Check each line of the data below for the word "living", then extract the ones that have it.

-----

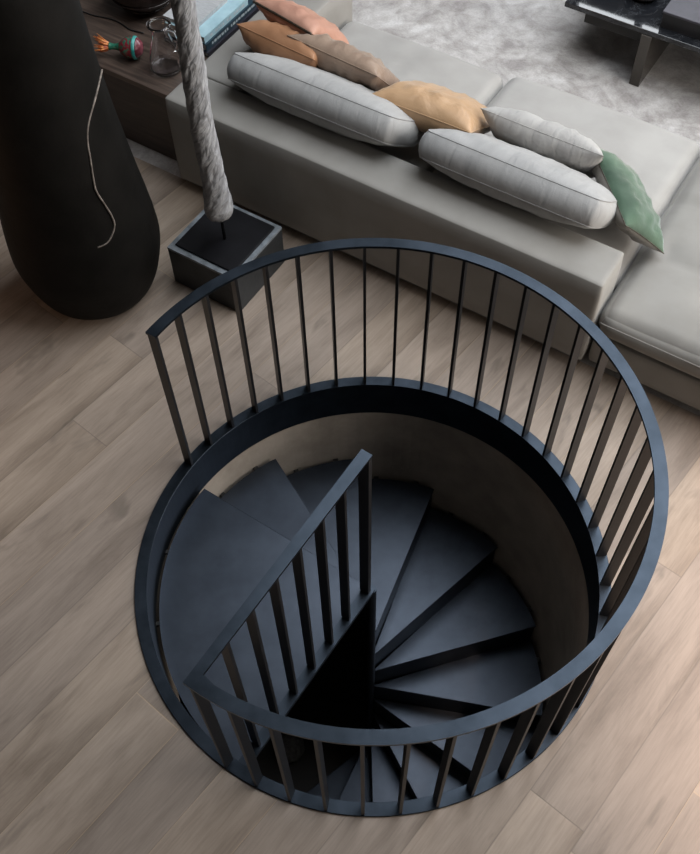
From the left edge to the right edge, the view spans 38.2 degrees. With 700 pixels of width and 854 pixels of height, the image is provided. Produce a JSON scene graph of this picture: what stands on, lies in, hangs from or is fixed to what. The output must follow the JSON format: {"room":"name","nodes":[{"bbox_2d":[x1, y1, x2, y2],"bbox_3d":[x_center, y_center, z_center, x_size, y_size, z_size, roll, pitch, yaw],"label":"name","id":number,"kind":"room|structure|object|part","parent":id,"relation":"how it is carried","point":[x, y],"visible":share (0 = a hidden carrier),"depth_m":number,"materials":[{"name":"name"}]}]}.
{"room":"living room","nodes":[
{"label":"living room","id":0,"kind":"room"},
{"bbox_2d":[178,614,424,792],"bbox_3d":[0.132,2.143,6.652,5.200,0.100,5.200,-1,57,0],"label":"floor","id":1,"kind":"structure","parent":0,"point":[336,696],"depth_m":6.78,"materials":[{"name":"black"}]},
{"bbox_2d":[281,733,304,762],"bbox_3d":[-0.390,2.075,6.542,0.197,0.175,0.195,-1,57,0],"label":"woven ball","id":2,"kind":"object","parent":1,"relation":"on","point":[294,746],"visible":0.62,"depth_m":6.48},
{"bbox_2d":[156,458,545,801],"bbox_3d":[0.117,1.412,5.529,1.894,2.580,1.903,-1,57,0],"label":"spiral staircase","id":3,"kind":"structure","parent":1,"relation":"on","point":[464,621],"depth_m":5.33,"materials":[{"name":"metal"}]},
{"bbox_2d":[0,157,699,853],"bbox_3d":[0.732,-0.201,4.909,9.200,0.200,10.800,27,62,17],"label":"floor","id":4,"kind":"structure","parent":0,"point":[94,760],"depth_m":4.25,"materials":[{"name":"brown wood"}]},
{"bbox_2d":[0,0,159,319],"bbox_3d":[-1.287,-1.226,4.409,0.716,1.810,0.714,-1,57,0],"label":"floor vase","id":5,"kind":"object","parent":4,"relation":"on","point":[54,221],"visible":0.99,"depth_m":4.26,"materials":[{"name":"ceramic"}]},
{"bbox_2d":[87,69,114,247],"bbox_3d":[-1.043,-1.119,4.309,0.062,0.693,0.362,17,59,12],"label":"vine","id":6,"kind":"object","parent":5,"relation":"hanging from","point":[101,72],"visible":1,"depth_m":4.21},
{"bbox_2d":[167,205,284,310],"bbox_3d":[-0.617,-0.870,5.097,0.405,0.250,0.405,27,62,17],"label":"pedestal","id":7,"kind":"object","parent":4,"relation":"on","point":[190,270],"visible":0.51,"depth_m":5.01,"materials":[{"name":"stone"}]},
{"bbox_2d":[170,0,274,270],"bbox_3d":[-0.626,-1.406,4.272,0.352,1.715,0.352,27,62,17],"label":"sculpture","id":8,"kind":"object","parent":7,"relation":"on","point":[225,236],"visible":1,"depth_m":4.60,"materials":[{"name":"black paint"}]},
{"bbox_3d":[-0.617,-0.991,4.869,0.015,0.238,0.016,27,62,17],"label":"rod","id":9,"kind":"part","parent":8,"relation":"part of","materials":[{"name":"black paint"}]},
{"bbox_3d":[-0.615,-0.942,4.987,0.352,0.012,0.352,27,62,17],"label":"plate","id":10,"kind":"part","parent":8,"relation":"part of","materials":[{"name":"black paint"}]},
{"bbox_2d":[134,238,668,816],"bbox_3d":[0.088,0.405,3.974,2.000,1.175,2.000,-1,57,0],"label":"guard railing","id":11,"kind":"object","parent":4,"relation":"on","point":[610,610],"visible":0.99,"depth_m":3.96,"materials":[{"name":"metal"}]},
{"bbox_3d":[-0.170,1.028,4.238,0.048,0.011,0.925,29,62,18],"label":"foot plate","id":12,"kind":"part","parent":11,"relation":"part of","materials":[{"name":"metal"}]},
{"bbox_3d":[0.059,0.409,3.958,0.045,1.126,0.020,29,62,18],"label":"newel post","id":13,"kind":"part","parent":11,"relation":"part of","materials":[{"name":"metal"}]},
{"bbox_2d":[126,0,699,415],"bbox_3d":[1.327,-2.482,6.253,7.200,0.010,4.600,27,62,17],"label":"rug","id":14,"kind":"object","parent":4,"relation":"on","point":[550,43],"visible":0.14,"depth_m":6.10,"materials":[{"name":"silver carpet"}]},
{"bbox_2d":[80,0,219,160],"bbox_3d":[-1.315,-2.380,5.941,1.810,0.473,1.220,27,62,17],"label":"side table","id":15,"kind":"object","parent":14,"relation":"on","point":[138,95],"visible":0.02,"depth_m":5.49,"materials":[{"name":"brown wood"}]},
{"bbox_2d":[83,11,143,33],"bbox_3d":[-1.304,-2.229,5.556,0.421,0.008,0.031,26,61,17],"label":"power cord","id":16,"kind":"object","parent":15,"relation":"on","point":[83,11],"visible":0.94,"depth_m":5.55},
{"bbox_2d":[93,34,143,59],"bbox_3d":[-1.225,-2.010,5.345,0.265,0.122,0.122,5,57,4],"label":"ornament","id":17,"kind":"object","parent":15,"relation":"on","point":[130,47],"visible":1,"depth_m":5.31,"materials":[{"name":"ceramic"}]},
{"bbox_2d":[112,0,169,14],"bbox_3d":[-1.134,-2.410,5.540,0.391,0.227,0.391,-1,57,0],"label":"bowl","id":18,"kind":"object","parent":15,"relation":"on","point":[142,7],"visible":0.99,"depth_m":5.45,"materials":[{"name":"black ceramic"}]},
{"bbox_2d":[146,16,180,76],"bbox_3d":[-0.966,-1.968,5.225,0.172,0.269,0.172,-17,58,-10],"label":"glass jug","id":19,"kind":"object","parent":15,"relation":"on","point":[164,61],"visible":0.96,"depth_m":5.19,"materials":[{"name":"clear"}]},
{"bbox_3d":[-0.894,-1.975,5.170,0.062,0.133,0.022,21,60,14],"label":"handle","id":20,"kind":"part","parent":19,"relation":"part of","materials":[{"name":"clear glass"}]},
{"bbox_2d":[172,6,259,56],"bbox_3d":[-0.731,-2.236,5.541,0.295,0.024,0.550,27,62,17],"label":"book","id":21,"kind":"object","parent":15,"relation":"on","point":[255,10],"visible":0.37,"depth_m":5.45,"materials":[{"name":"black paper"}]},
{"bbox_2d":[169,0,255,50],"bbox_3d":[-0.747,-2.236,5.503,0.271,0.040,0.480,27,62,17],"label":"book","id":22,"kind":"object","parent":21,"relation":"on","point":[251,5],"visible":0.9,"depth_m":5.44,"materials":[{"name":"paper"}]},
{"bbox_2d":[170,0,247,43],"bbox_3d":[-0.767,-2.231,5.453,0.251,0.038,0.395,27,62,17],"label":"book","id":23,"kind":"object","parent":22,"relation":"on","point":[229,10],"visible":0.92,"depth_m":5.40,"materials":[{"name":"blue paper"}]},
{"bbox_2d":[163,0,227,26],"bbox_3d":[-0.829,-2.248,5.428,0.205,0.022,0.300,27,62,17],"label":"book","id":24,"kind":"object","parent":23,"relation":"on","point":[206,9],"visible":0.37,"depth_m":5.41,"materials":[{"name":"white paper"}]},
{"bbox_2d":[165,0,699,359],"bbox_3d":[0.438,-1.436,5.228,2.385,0.593,1.341,27,62,17],"label":"sofa","id":25,"kind":"object","parent":14,"relation":"on","point":[320,183],"visible":0.66,"depth_m":4.90,"materials":[{"name":"grey fabric"}]},
{"bbox_2d":[236,20,317,67],"bbox_3d":[-0.299,-1.901,5.123,0.488,0.301,0.294,31,62,19],"label":"pillow","id":26,"kind":"object","parent":25,"relation":"on","point":[262,36],"visible":0.62,"depth_m":4.99,"materials":[{"name":"brown leather"}]},
{"bbox_3d":[-0.388,-1.994,5.571,0.290,0.537,1.084,27,62,17],"label":"armrest","id":27,"kind":"part","parent":25,"relation":"part of","materials":[{"name":"grey fabric"}]},
{"bbox_2d":[253,0,349,44],"bbox_3d":[-0.241,-2.058,5.178,0.416,0.278,0.299,37,65,22],"label":"pillow","id":28,"kind":"object","parent":25,"relation":"on","point":[302,19],"visible":0.66,"depth_m":5.05,"materials":[{"name":"leather"}]},
{"bbox_2d":[227,52,423,146],"bbox_3d":[-0.117,-1.594,4.921,0.988,0.360,0.407,27,61,17],"label":"cushion","id":29,"kind":"object","parent":25,"relation":"on","point":[327,100],"visible":0.94,"depth_m":4.73,"materials":[{"name":"grey fabric"}]},
{"bbox_2d":[287,34,399,91],"bbox_3d":[-0.003,-1.799,5.059,0.546,0.335,0.320,31,63,19],"label":"pillow","id":30,"kind":"object","parent":25,"relation":"on","point":[342,59],"visible":0.67,"depth_m":4.88,"materials":[{"name":"brown fabric"}]},
{"bbox_3d":[0.144,-1.060,4.956,2.380,0.537,0.243,27,62,17],"label":"backrest","id":31,"kind":"part","parent":25,"relation":"part of","materials":[{"name":"grey fabric"}]},
{"bbox_2d":[340,22,502,172],"bbox_3d":[0.148,-1.700,5.362,1.010,0.188,1.052,27,62,17],"label":"seat cushion","id":32,"kind":"object","parent":25,"relation":"on","point":[408,60],"depth_m":5.40,"materials":[{"name":"grey fabric"}]},
{"bbox_2d":[372,80,490,133],"bbox_3d":[0.419,-1.536,4.902,0.546,0.310,0.395,26,61,16],"label":"pillow","id":33,"kind":"object","parent":25,"relation":"on","point":[430,105],"visible":0.69,"depth_m":4.74,"materials":[{"name":"gold fabric"}]},
{"bbox_2d":[419,129,616,228],"bbox_3d":[0.776,-1.141,4.621,0.938,0.373,0.423,27,61,17],"label":"cushion","id":34,"kind":"object","parent":25,"relation":"on","point":[534,183],"visible":0.93,"depth_m":4.43,"materials":[{"name":"grey fabric"}]},
{"bbox_2d":[480,107,603,177],"bbox_3d":[0.929,-1.345,4.790,0.627,0.304,0.268,28,62,18],"label":"pillow","id":35,"kind":"object","parent":25,"relation":"on","point":[566,146],"visible":0.77,"depth_m":4.65,"materials":[{"name":"grey fabric"}]},
{"bbox_2d":[433,77,699,291],"bbox_3d":[1.047,-1.258,5.060,1.097,0.189,1.102,27,62,17],"label":"seat cushion","id":36,"kind":"object","parent":25,"relation":"on","point":[662,159],"depth_m":5.07,"materials":[{"name":"grey fabric"}]},
{"bbox_2d":[592,148,663,253],"bbox_3d":[1.269,-1.051,4.648,0.258,0.254,0.540,-10,57,-6],"label":"pillow","id":37,"kind":"object","parent":25,"relation":"on","point":[635,215],"visible":0.85,"depth_m":4.54,"materials":[{"name":"green fabric"}]},
{"bbox_2d":[564,0,699,86],"bbox_3d":[2.471,-2.326,5.910,2.120,0.363,1.302,27,62,17],"label":"coffee table","id":38,"kind":"object","parent":14,"relation":"on","point":[634,19],"visible":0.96,"depth_m":5.74,"materials":[{"name":"black stone"}]},
{"bbox_3d":[1.786,-2.263,5.898,0.061,0.332,0.472,27,62,17],"label":"leg","id":39,"kind":"part","parent":38,"relation":"part of","materials":[{"name":"brown metal"}]},
{"bbox_2d":[660,0,699,39],"bbox_3d":[2.218,-2.306,5.624,0.790,0.100,0.610,27,62,17],"label":"box","id":40,"kind":"object","parent":38,"relation":"on","point":[679,16],"visible":1,"depth_m":5.57,"materials":[{"name":"paint"}]},
{"bbox_3d":[2.218,-2.329,5.588,0.790,0.014,0.610,27,62,17],"label":"lid","id":41,"kind":"part","parent":40,"relation":"part of","materials":[{"name":"paint"}]},
{"bbox_2d":[589,156,699,409],"bbox_3d":[2.045,-0.687,4.804,1.264,0.444,1.589,27,62,17],"label":"chaise","id":42,"kind":"object","parent":14,"relation":"on","point":[652,316],"visible":0.95,"depth_m":4.54,"materials":[{"name":"grey fabric"}]},
{"bbox_2d":[156,413,588,726],"bbox_3d":[0.113,1.414,5.528,2.100,2.580,2.100,-1,57,0],"label":"wall","id":43,"kind":"structure","parent":0,"point":[470,479],"depth_m":5.13,"materials":[{"name":"beige paint"}]}
]}

-----

■ RESULT ■
{"room":"living room","nodes":[
{"label":"living room","id":0,"kind":"room"},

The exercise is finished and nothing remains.